2. 沒有這樣寫的啦。其實你的意思就是不同意。可以改為具體一點的內容,I believe that individual countries and citizens also play a key role in environmental protection.
It is true that environmental concerns should be dealt with through joint efforts from countries. To start with, problems today like dust storms are so widespread that they can hardly be confined to one particular country, which means it is every country’s obligation to handle the problems. In addition, international cooperation can effectively boost the progress (3) in improving the environment. For instance, signing international treaties restricts (4) developed countries to produce carbon footprints (5) due to industrial process, which contributes significantly to resolving global warming.
3. boost跟progress可不是固定搭配哦。可以改為accelerate, facilitate。(來源:牛津英語搭配詞典)
4. 搭配不當。你查一下restrict的用法,一般只能跟sth., 不能加sb. to do sth.的。

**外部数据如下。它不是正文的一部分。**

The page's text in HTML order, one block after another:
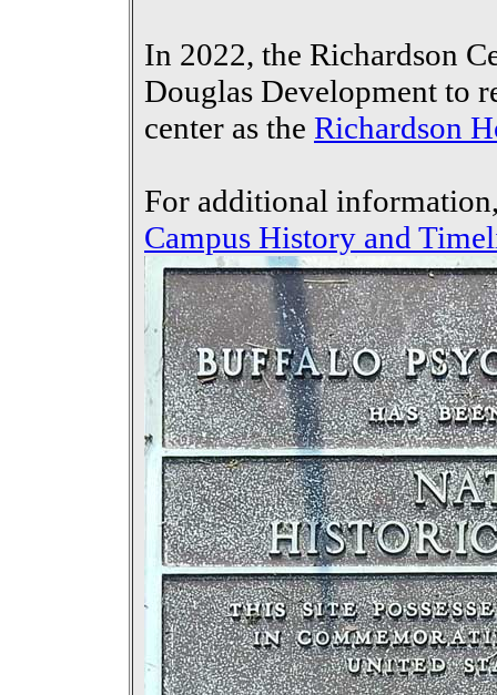
In 2022, the Richardson
Douglas Development to
center as the Richardson
For additional
Campus History and

只有~ oneself to (doing) sth.
朗文:http://www.ldoceonline.com/dictionary/restrict
牛津:http://oald8.oxfordlearnersdictionaries.com/dictionary/restrict
這裡可以改為International treaties can effectively restrict the emission of greenhouse gases from industries in developed countries.

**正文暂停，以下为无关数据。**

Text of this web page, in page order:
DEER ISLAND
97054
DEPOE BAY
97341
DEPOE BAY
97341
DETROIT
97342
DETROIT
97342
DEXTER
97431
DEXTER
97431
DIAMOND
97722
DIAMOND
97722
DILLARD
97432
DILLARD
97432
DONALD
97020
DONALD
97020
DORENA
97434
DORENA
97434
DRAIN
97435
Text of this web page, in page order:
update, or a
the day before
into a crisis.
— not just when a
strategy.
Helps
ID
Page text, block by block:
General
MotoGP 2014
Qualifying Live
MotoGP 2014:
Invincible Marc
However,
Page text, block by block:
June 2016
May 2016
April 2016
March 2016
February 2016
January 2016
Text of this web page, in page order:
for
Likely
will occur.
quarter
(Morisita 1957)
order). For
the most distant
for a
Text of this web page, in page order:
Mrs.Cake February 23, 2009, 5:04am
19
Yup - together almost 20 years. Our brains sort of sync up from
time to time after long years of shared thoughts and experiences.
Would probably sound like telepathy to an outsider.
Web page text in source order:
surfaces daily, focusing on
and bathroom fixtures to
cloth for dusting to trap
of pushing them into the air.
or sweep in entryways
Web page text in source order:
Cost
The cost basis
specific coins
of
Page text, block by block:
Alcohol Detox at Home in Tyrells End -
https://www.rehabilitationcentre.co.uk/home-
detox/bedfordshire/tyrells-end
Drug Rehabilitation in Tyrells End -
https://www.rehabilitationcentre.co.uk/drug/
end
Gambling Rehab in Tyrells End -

5. 搭配不當。碳足跡不能跟produce搭配的。改為greenhouse gases就可以了。
However, it does not mean individual countries and individual people can do nothing to fulfill their environmental responsibilities. To enhance public awareness of environmental protection, the government should constitute more rigid laws and regulations as well as encouraging (6) the media to have a wider coverage of environmental deterioration. Only when people become truly aware of the current status can they take actions (7) for sustainable development.

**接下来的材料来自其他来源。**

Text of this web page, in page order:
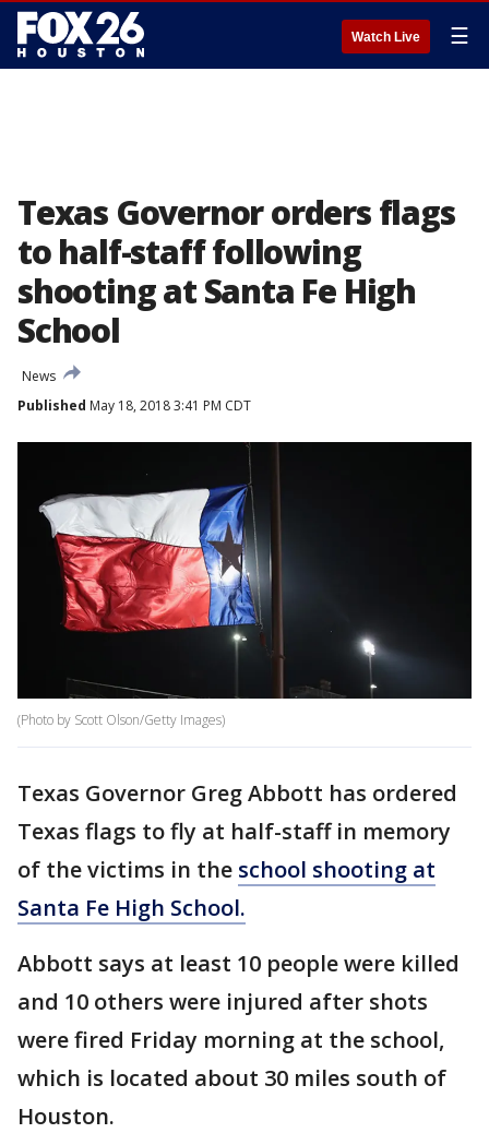
Watch Live ☰
Texas Governor orders flags
to half-staff following
shooting at Santa Fe High
School
News
Published May 18, 2018 3:41 PM CDT
(Photo by Scott Olson/Getty Images)
Texas Governor Greg Abbott has ordered
Texas flags to fly at half-staff in memory
of the victims in the school shooting at
Santa Fe High School.
Abbott says at least 10 people were killed
and 10 others were injured after shots
were fired Friday morning at the school,
which is located about 30 miles south of
Houston.

6. 注意as well as後面所接動詞的形式取決於前一個動詞,而非一定用動名詞形式。
7. 「採取措施」可以用take measures,可以說take steps, 但是take action,後面不能加s。這個細節要記得呀!
可以參考牛津高階http://oald8.oxfordlearnersdictionaries.com/dictionary/step,倒數第三行。
As for individuals, a simpler lifestyle is a considerate step for improvement. For example, citizens can choose public transport instead of private cars, which in some way reduce (8) carbon emissions. Likewise, as customer, (9) individuals are supposed to reuse shopping bags and purchase eco-friendly products. Also, by recycling and sorting household waste, much energy resources (10)can be saved.
8. 注意主謂一致的問題。從句中的主語which替代的是前面的一整句話,所以相當於一個單數。加s。
9. 注意名詞單複數的問題。可數名詞不能「裸用」,即前面沒有冠詞,後面也不加s。這裡改為複數就好了。
10. 注意了!resources是複數,怎能用much修飾?改為considerable/ enormous/substantial。(來源:牛津英語搭配詞典)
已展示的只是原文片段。